### ASSIGNMENT
An exact reproduction is required of the lines from the beginning of the entries through the line with "评价，充分彰显了其作为全球领先通信技术供应商的卓越实力与品 [16, 282, 334, 295]", pictures excluded and nothing added.

═══

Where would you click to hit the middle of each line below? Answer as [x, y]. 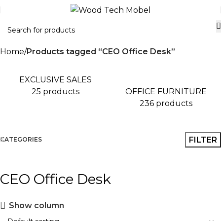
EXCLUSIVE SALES [55, 80]
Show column [36, 205]
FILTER [203, 140]
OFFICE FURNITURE [166, 92]
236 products [166, 103]
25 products [55, 92]
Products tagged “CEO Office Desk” [101, 52]
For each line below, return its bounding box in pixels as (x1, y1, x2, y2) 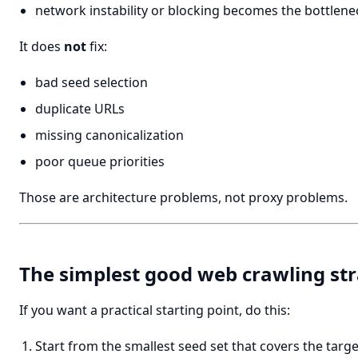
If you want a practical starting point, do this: (19, 301, 290, 319)
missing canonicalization (35, 126, 184, 144)
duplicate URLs (35, 100, 125, 117)
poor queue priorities (35, 153, 165, 170)
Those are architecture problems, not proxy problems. (19, 189, 348, 206)
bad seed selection (35, 74, 148, 91)
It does (19, 38, 64, 55)
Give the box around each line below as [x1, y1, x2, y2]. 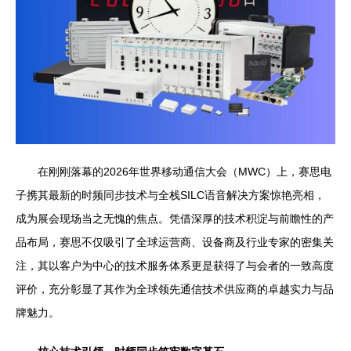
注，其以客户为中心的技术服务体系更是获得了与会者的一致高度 [16, 259, 334, 272]
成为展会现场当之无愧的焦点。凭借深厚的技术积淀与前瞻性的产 [16, 212, 334, 225]
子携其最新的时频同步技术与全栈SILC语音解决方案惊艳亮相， [16, 188, 325, 201]
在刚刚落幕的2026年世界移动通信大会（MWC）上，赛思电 [38, 165, 331, 178]
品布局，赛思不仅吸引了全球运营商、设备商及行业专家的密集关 [16, 235, 334, 248]
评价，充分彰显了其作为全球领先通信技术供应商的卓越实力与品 [16, 282, 334, 295]
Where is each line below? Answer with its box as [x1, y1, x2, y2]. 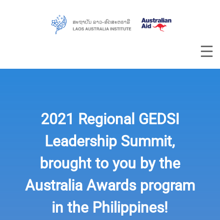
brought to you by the [39, 151, 180, 175]
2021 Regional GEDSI [40, 107, 179, 131]
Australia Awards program [25, 173, 195, 197]
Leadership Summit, [45, 129, 175, 153]
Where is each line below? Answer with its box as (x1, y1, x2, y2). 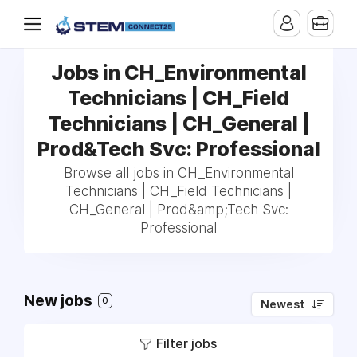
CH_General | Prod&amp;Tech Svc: (69, 202, 288, 218)
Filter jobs (156, 335, 217, 351)
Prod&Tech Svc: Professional (37, 137, 320, 161)
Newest (261, 297, 305, 312)
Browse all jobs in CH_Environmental (63, 165, 294, 181)
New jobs (24, 292, 96, 310)
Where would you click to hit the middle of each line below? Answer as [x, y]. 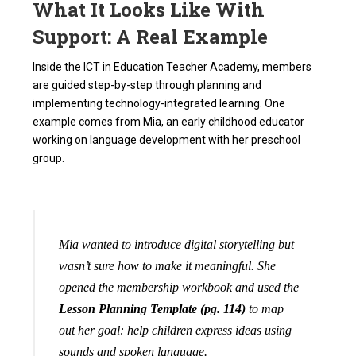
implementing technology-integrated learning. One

═══

### SOLUTION TO THE PROBLEM
Where would you click to hit the middle of each line below? Answer as [x, y]. 
EXCLUSIVE SALES [55, 80]
Show column [36, 205]
FILTER [203, 140]
OFFICE FURNITURE [166, 92]
236 products [166, 103]
25 products [55, 92]
Products tagged “CEO Office Desk” [101, 52]
For each line below, return its bounding box in pixels as (x1, y1, x2, y2) 
If you want a practical starting point, do this: (19, 301, 290, 319)
missing canonicalization (35, 126, 184, 144)
duplicate URLs (35, 100, 125, 117)
poor queue priorities (35, 153, 165, 170)
Those are architecture problems, not proxy problems. (19, 189, 348, 206)
bad seed selection (35, 74, 148, 91)
It does (19, 38, 64, 55)
Give the box around each line below as [x1, y1, x2, y2]. 
注，其以客户为中心的技术服务体系更是获得了与会者的一致高度 [16, 259, 334, 272]
成为展会现场当之无愧的焦点。凭借深厚的技术积淀与前瞻性的产 [16, 212, 334, 225]
子携其最新的时频同步技术与全栈SILC语音解决方案惊艳亮相， [16, 188, 325, 201]
在刚刚落幕的2026年世界移动通信大会（MWC）上，赛思电 [38, 165, 331, 178]
品布局，赛思不仅吸引了全球运营商、设备商及行业专家的密集关 [16, 235, 334, 248]
评价，充分彰显了其作为全球领先通信技术供应商的卓越实力与品 [16, 282, 334, 295]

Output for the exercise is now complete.